_THE PROBLEM_:
Working from the top of the listing below, retype each line through the line containing "source facebookenv/bin/activate (93, 87)", both included, with no pictures.

-- Opening Marker --

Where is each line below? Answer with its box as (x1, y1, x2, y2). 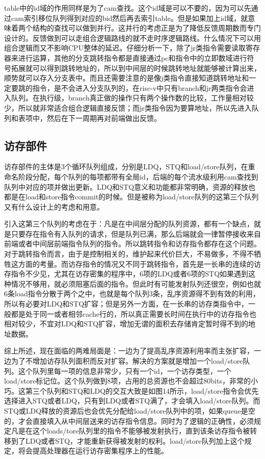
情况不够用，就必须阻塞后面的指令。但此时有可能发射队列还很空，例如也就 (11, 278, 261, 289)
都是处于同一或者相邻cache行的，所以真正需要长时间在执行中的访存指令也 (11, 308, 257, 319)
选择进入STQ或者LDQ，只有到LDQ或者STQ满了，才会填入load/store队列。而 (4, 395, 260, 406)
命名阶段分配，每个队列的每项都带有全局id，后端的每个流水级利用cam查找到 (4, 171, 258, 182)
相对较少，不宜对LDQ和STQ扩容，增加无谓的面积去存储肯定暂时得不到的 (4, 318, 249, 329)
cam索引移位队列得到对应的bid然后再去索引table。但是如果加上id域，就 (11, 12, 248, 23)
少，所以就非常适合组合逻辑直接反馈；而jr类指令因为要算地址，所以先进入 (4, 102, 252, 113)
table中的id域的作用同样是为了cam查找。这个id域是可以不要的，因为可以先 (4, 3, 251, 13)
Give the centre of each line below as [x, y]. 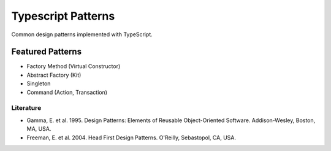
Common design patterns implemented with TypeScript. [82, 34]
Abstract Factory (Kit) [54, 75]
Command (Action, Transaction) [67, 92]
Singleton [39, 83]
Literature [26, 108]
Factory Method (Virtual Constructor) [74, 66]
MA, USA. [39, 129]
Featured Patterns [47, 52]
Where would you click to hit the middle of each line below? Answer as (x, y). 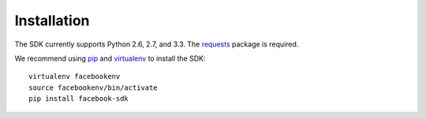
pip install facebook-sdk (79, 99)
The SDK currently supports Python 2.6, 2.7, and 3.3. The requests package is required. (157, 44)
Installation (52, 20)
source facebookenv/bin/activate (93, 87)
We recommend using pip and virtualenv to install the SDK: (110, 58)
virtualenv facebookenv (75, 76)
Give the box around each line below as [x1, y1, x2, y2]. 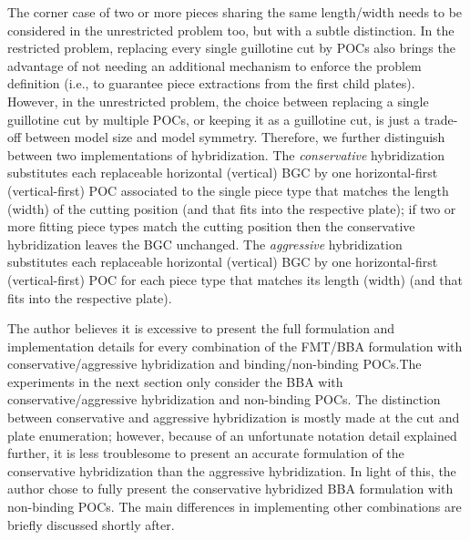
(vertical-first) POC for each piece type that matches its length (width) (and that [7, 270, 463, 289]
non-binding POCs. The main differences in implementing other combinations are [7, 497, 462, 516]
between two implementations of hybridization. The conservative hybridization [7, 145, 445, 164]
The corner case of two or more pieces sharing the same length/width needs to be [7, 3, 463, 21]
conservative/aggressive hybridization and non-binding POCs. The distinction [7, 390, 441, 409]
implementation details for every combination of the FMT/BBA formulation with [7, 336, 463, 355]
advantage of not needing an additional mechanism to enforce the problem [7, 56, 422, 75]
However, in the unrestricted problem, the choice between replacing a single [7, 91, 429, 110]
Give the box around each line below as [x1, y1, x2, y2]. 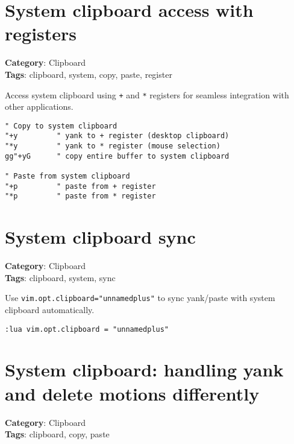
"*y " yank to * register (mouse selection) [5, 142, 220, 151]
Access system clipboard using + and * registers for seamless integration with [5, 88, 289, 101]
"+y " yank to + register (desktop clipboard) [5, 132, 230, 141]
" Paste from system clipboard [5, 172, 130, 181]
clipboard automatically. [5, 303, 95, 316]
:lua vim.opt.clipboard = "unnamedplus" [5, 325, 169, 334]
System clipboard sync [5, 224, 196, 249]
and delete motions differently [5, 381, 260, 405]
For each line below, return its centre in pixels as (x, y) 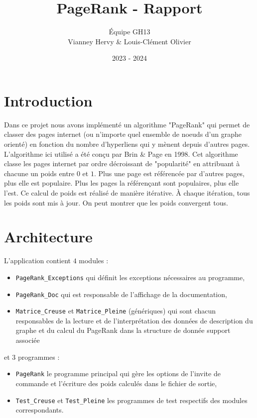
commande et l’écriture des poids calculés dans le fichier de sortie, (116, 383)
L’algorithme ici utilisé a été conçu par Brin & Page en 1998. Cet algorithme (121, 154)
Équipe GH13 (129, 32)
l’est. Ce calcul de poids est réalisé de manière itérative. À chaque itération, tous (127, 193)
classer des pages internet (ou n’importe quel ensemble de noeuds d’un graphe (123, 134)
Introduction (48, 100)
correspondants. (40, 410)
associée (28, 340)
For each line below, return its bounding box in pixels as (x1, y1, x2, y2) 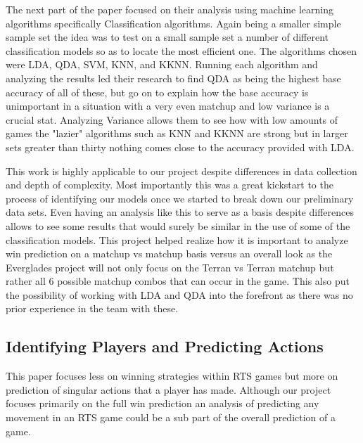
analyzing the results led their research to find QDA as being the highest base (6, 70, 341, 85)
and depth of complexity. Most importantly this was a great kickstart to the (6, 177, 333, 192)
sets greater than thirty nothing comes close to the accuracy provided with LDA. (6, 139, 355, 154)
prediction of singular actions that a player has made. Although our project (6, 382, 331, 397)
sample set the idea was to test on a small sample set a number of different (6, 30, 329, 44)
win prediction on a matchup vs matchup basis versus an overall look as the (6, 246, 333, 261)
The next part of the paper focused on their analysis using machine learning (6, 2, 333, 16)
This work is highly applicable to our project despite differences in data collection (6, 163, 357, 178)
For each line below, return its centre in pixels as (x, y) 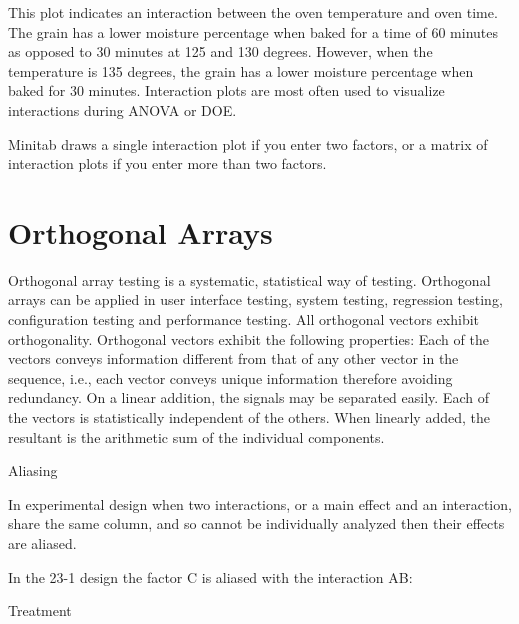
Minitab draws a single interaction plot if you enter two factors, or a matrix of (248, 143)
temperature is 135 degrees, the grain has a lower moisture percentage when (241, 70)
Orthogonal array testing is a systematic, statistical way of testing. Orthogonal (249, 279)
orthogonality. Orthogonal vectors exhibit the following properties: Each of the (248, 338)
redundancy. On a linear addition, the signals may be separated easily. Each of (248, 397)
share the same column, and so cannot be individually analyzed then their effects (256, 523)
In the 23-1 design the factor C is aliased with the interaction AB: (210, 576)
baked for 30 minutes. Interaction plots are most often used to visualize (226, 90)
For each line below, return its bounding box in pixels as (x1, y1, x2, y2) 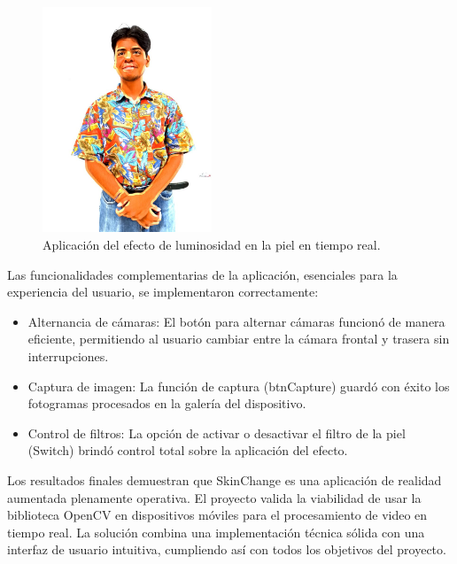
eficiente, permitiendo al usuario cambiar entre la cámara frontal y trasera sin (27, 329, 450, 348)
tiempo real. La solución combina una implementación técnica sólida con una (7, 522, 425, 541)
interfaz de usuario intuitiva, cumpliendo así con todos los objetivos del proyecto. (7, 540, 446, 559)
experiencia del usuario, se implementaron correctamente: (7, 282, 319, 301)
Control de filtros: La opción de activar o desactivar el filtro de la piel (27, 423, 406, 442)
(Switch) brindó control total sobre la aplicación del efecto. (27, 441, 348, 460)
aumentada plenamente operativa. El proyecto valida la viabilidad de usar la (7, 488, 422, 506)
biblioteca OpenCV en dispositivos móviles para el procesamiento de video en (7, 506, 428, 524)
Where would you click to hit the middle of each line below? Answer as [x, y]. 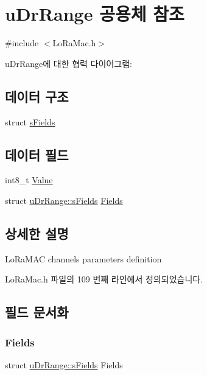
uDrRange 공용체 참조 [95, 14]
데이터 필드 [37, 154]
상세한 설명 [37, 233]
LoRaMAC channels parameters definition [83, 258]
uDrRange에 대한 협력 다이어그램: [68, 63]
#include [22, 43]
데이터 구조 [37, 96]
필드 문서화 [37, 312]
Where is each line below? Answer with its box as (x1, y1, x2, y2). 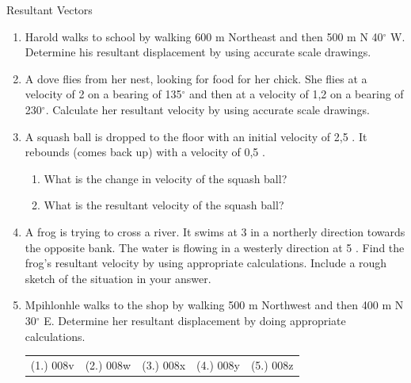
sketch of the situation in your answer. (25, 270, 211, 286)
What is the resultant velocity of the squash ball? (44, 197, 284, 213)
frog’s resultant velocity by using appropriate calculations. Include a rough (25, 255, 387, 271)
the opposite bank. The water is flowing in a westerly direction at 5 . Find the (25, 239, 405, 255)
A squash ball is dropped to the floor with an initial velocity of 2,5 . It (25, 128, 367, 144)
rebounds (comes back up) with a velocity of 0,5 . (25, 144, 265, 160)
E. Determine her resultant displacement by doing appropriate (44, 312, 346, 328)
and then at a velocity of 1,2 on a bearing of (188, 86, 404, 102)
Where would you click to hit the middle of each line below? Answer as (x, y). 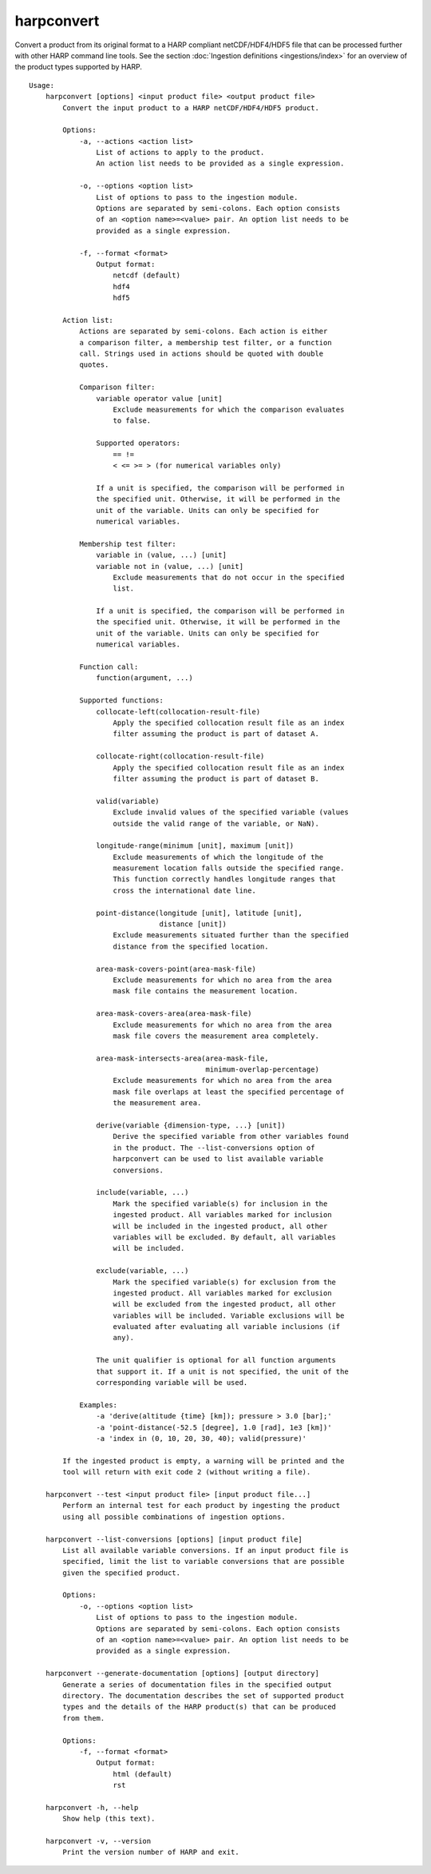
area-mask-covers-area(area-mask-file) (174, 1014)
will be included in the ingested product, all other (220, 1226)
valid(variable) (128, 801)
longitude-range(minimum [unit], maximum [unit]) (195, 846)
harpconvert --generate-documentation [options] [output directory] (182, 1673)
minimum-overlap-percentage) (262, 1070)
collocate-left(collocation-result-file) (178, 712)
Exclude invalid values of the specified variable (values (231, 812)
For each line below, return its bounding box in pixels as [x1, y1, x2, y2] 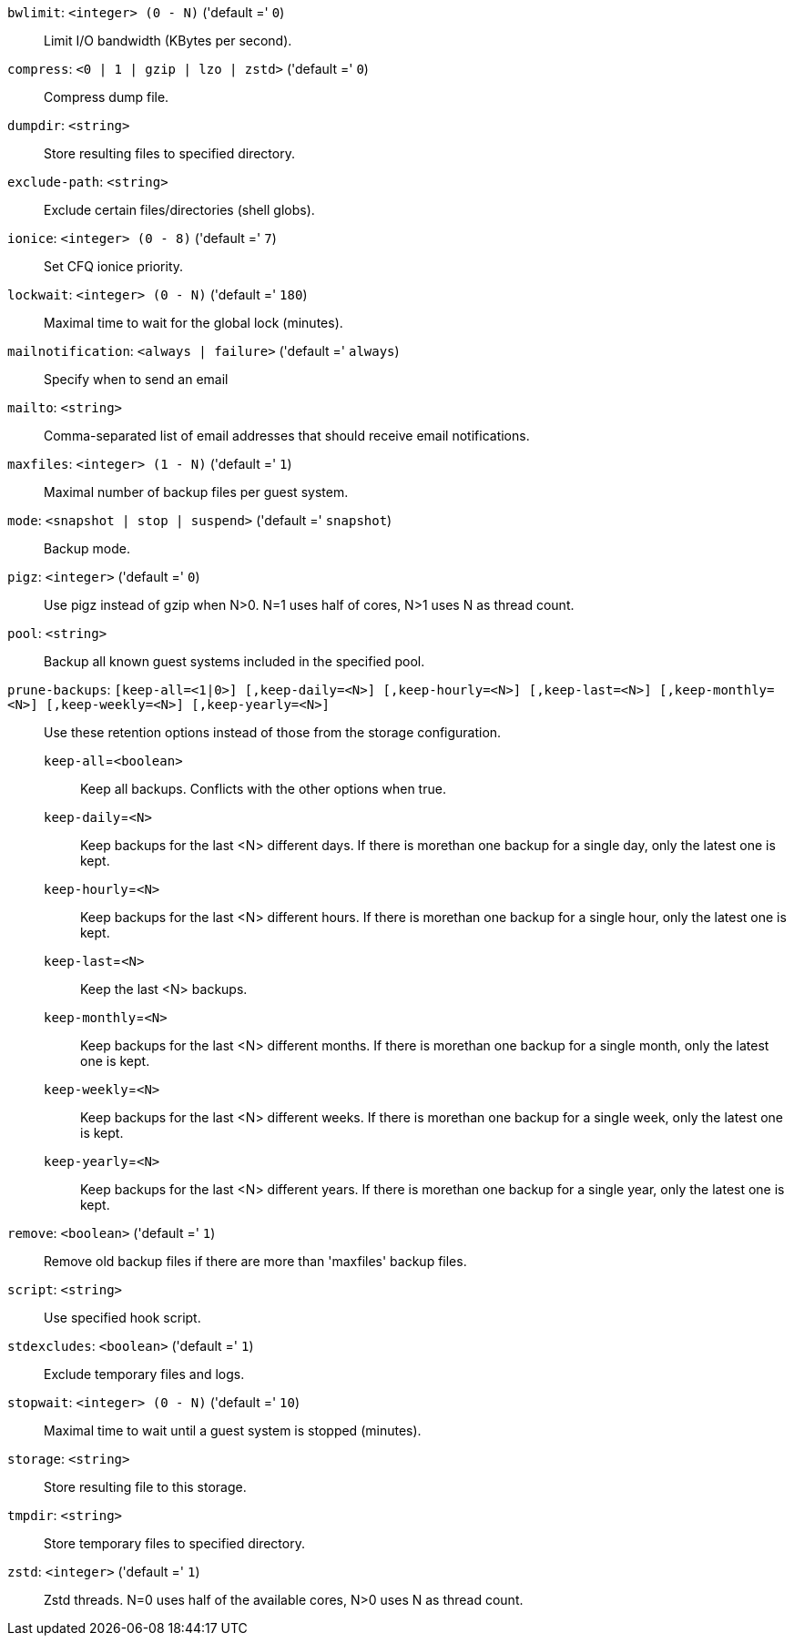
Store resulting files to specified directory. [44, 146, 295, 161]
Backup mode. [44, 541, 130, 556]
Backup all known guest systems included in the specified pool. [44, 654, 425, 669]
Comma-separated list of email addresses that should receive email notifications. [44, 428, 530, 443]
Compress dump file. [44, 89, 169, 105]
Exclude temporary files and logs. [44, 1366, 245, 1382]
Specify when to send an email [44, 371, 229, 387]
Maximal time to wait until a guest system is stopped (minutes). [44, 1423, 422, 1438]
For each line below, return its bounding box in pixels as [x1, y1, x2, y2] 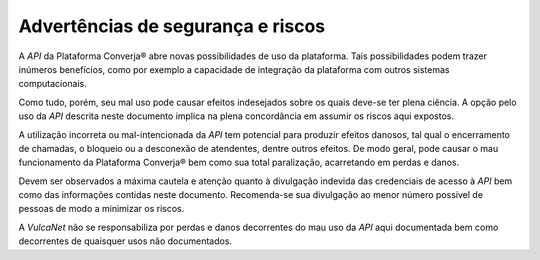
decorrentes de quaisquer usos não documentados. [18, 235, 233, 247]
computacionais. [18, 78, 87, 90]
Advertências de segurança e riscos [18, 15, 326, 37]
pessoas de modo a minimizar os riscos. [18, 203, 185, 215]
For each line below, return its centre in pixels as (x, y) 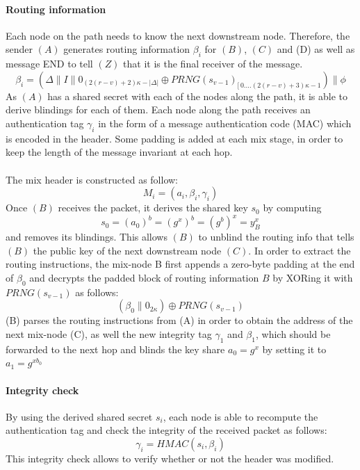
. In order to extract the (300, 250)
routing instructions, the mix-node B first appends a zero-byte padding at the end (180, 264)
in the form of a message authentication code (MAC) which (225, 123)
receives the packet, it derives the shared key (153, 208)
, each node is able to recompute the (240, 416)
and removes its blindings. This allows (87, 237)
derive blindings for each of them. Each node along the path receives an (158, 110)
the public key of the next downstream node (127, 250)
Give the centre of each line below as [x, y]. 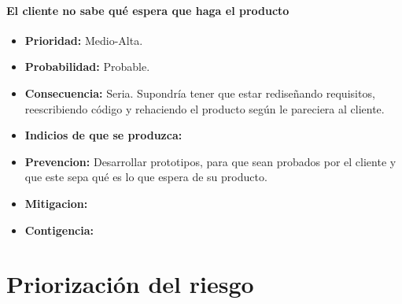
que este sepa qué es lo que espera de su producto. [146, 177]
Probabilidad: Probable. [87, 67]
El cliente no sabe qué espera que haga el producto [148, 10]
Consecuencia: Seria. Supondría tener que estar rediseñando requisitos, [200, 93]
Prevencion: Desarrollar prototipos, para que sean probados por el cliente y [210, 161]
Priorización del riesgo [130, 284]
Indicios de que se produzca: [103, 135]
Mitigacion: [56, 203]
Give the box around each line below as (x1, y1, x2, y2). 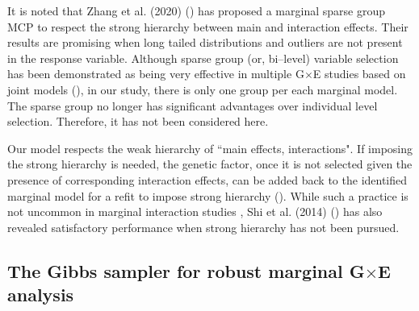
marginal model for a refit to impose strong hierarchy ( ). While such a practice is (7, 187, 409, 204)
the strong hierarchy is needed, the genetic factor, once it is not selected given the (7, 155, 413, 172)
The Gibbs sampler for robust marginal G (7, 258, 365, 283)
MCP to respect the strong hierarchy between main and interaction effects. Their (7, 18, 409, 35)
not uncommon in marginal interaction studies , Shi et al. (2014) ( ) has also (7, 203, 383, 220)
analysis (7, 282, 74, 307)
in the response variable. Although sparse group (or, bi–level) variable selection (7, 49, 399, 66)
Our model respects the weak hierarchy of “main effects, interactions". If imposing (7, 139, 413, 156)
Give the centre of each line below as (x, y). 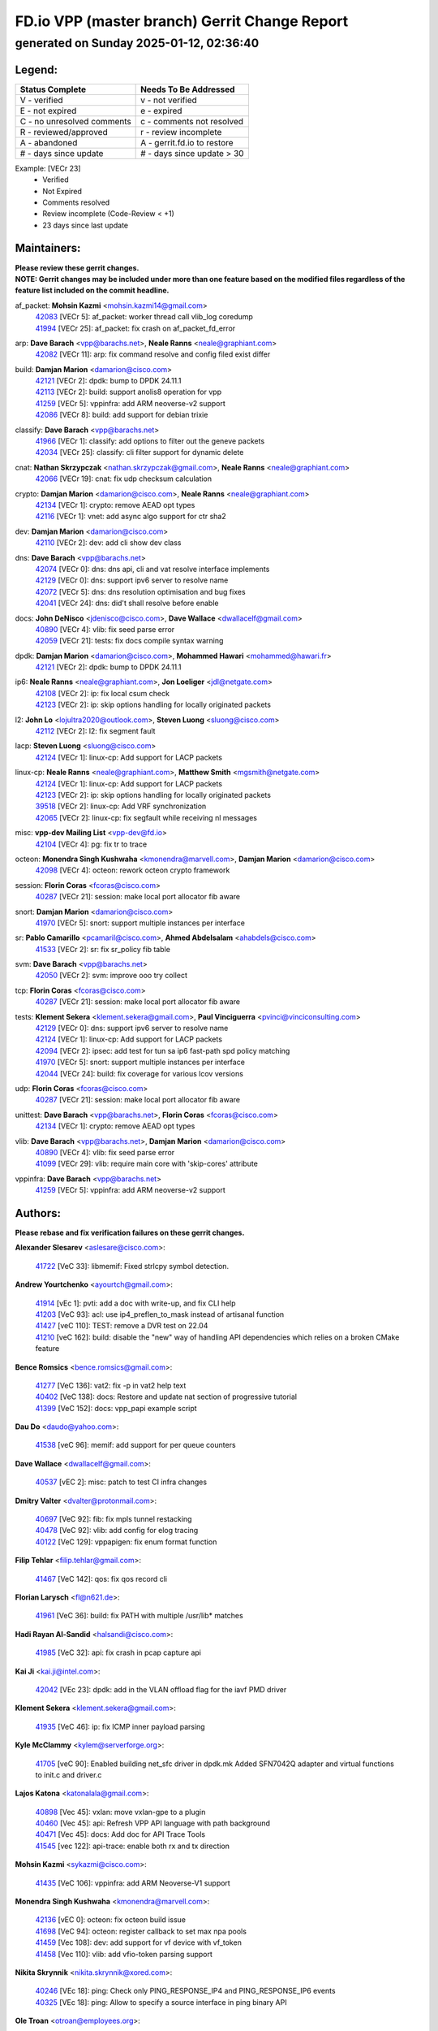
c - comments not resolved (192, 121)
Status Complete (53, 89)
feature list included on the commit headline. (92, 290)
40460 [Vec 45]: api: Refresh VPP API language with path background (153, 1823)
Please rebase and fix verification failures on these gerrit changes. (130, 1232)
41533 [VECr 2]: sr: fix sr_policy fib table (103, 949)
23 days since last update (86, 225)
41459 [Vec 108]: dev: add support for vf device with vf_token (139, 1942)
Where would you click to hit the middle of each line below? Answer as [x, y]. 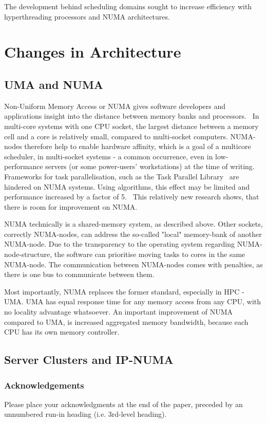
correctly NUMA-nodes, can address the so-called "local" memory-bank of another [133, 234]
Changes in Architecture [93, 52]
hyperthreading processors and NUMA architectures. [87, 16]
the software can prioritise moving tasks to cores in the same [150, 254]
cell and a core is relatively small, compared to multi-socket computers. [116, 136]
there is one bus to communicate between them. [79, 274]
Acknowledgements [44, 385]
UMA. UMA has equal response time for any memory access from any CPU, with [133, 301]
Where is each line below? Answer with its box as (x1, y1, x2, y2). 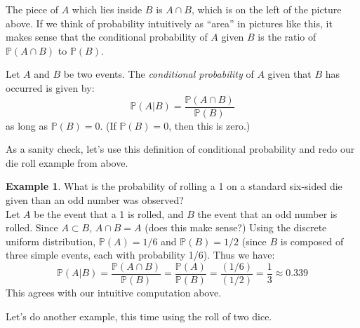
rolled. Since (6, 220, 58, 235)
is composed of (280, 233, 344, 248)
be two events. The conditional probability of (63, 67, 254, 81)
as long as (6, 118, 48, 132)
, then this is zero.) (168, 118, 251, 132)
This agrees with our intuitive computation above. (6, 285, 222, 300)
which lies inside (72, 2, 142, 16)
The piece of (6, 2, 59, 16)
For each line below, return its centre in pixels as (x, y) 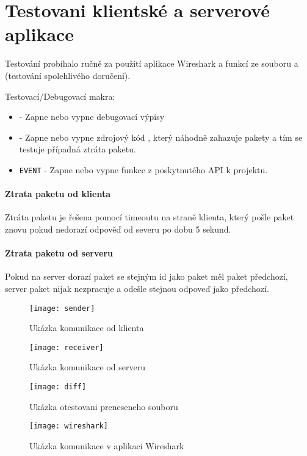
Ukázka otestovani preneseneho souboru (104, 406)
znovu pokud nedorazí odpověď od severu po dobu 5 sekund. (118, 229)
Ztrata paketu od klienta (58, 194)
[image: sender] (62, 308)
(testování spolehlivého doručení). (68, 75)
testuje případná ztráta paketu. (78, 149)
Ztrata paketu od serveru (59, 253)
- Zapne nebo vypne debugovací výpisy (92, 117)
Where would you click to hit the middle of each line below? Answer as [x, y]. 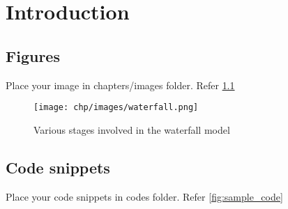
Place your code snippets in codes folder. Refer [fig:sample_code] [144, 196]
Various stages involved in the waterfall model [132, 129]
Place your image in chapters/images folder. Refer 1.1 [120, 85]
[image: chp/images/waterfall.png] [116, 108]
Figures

-- Closing Marker --

_RESULT OF THE TASK_:
Where is each line below? Answer with its box as (x1, y1, x2, y2). 
情况不够用，就必须阻塞后面的指令。但此时有可能发射队列还很空，例如也就 (11, 278, 261, 289)
都是处于同一或者相邻cache行的，所以真正需要长时间在执行中的访存指令也 (11, 308, 257, 319)
选择进入STQ或者LDQ，只有到LDQ或者STQ满了，才会填入load/store队列。而 (4, 395, 260, 406)
命名阶段分配，每个队列的每项都带有全局id，后端的每个流水级利用cam查找到 (4, 171, 258, 182)
相对较少，不宜对LDQ和STQ扩容，增加无谓的面积去存储肯定暂时得不到的 (4, 318, 249, 329)
cam索引移位队列得到对应的bid然后再去索引table。但是如果加上id域，就 (11, 12, 248, 23)
少，所以就非常适合组合逻辑直接反馈；而jr类指令因为要算地址，所以先进入 (4, 102, 252, 113)
table中的id域的作用同样是为了cam查找。这个id域是可以不要的，因为可以先 (4, 3, 251, 13)
Give the centre of each line below as [x, y]. 
Common design patterns implemented with TypeScript. [82, 34]
Abstract Factory (Kit) [54, 75]
Command (Action, Transaction) [67, 92]
Singleton [39, 83]
Literature [26, 108]
Factory Method (Virtual Constructor) [74, 66]
MA, USA. [39, 129]
Featured Patterns [47, 52]
Where would you click to hit the middle of each line below? Answer as (x, y). 
pip install facebook-sdk (79, 99)
The SDK currently supports Python 2.6, 2.7, and 3.3. The requests package is required. (157, 44)
Installation (52, 20)
source facebookenv/bin/activate (93, 87)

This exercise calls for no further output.